• About this task: Omitting all images, set down every line below exactly as it appears.

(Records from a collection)
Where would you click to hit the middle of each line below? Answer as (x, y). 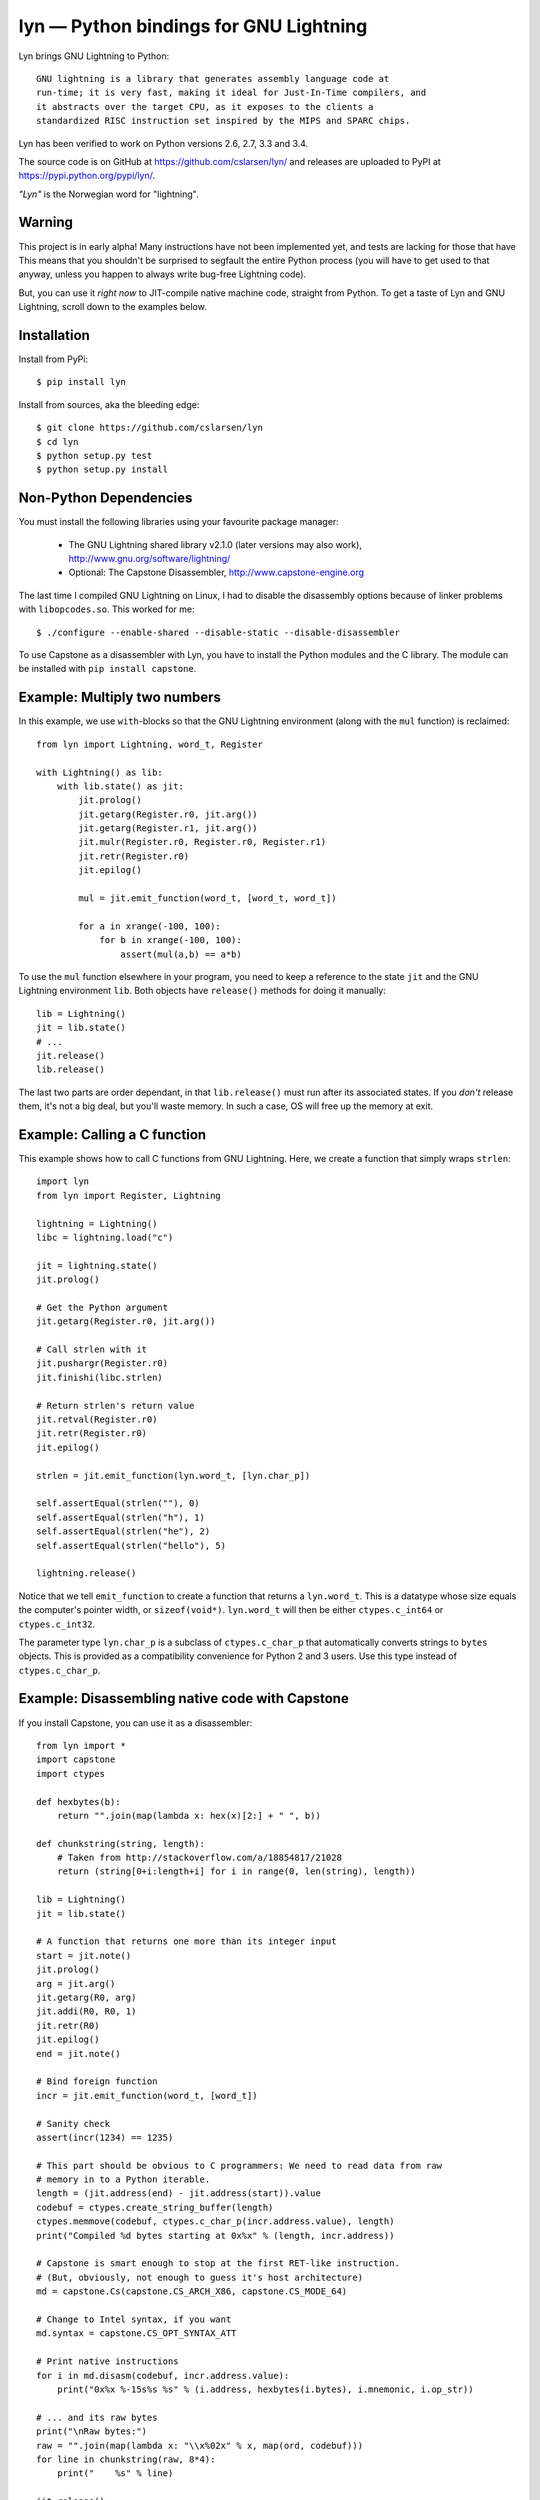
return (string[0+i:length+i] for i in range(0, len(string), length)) (236, 1871)
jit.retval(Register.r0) (97, 1419)
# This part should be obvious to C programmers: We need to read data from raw (239, 2165)
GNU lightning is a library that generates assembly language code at (213, 78)
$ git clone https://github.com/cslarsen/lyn (150, 428)
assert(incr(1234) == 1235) (105, 2137)
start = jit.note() (84, 1955)
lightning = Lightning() (97, 1223)

• Answer to the exercise:
Where would you click to hit the middle of each line below? Answer as (x, y). 
return (string[0+i:length+i] for i in range(0, len(string), length)) (236, 1871)
jit.retval(Register.r0) (97, 1419)
# This part should be obvious to C programmers: We need to read data from raw (239, 2165)
GNU lightning is a library that generates assembly language code at (213, 78)
$ git clone https://github.com/cslarsen/lyn (150, 428)
assert(incr(1234) == 1235) (105, 2137)
start = jit.note() (84, 1955)
lightning = Lightning() (97, 1223)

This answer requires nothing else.